## Directions for this task
Would you transcribe the line containing "We get glimpses of Shiekah researchers Purah" and every line after it, through the end of the records below, exactly and with nothing else?

*** Opening of Source material ***

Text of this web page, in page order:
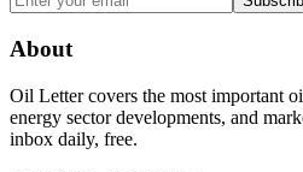
About
Oil Letter covers the most important
energy sector developments, and
inbox daily, free.
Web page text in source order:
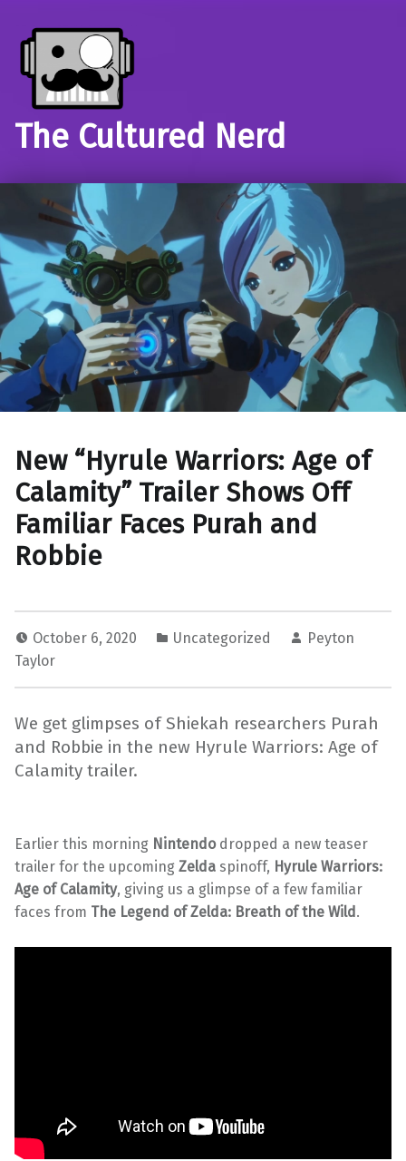
The Cultured Nerd
New “Hyrule Warriors: Age of
Calamity” Trailer Shows Off
Familiar Faces Purah and
Robbie
October 6, 2020 Uncategorized
Peyton
Taylor
We get glimpses of Shiekah researchers Purah
and Robbie in the new Hyrule Warriors: Age of
Calamity trailer.
Earlier this morning Nintendodropped a new teaser
trailer for the upcoming Zelda spinoff, Hyrule Warriors:
Age of Calamity, giving us a glimpse of a few familiar
faces from The Legend of Zelda: Breath of the Wild .

*** Close of Source material ***

## Completed task
We get glimpses of Shiekah researchers Purah
and Robbie in the new Hyrule Warriors: Age of
Calamity trailer.
Earlier this morning Nintendodropped a new teaser
trailer for the upcoming Zelda spinoff, Hyrule Warriors:
Age of Calamity, giving us a glimpse of a few familiar
faces from The Legend of Zelda: Breath of the Wild .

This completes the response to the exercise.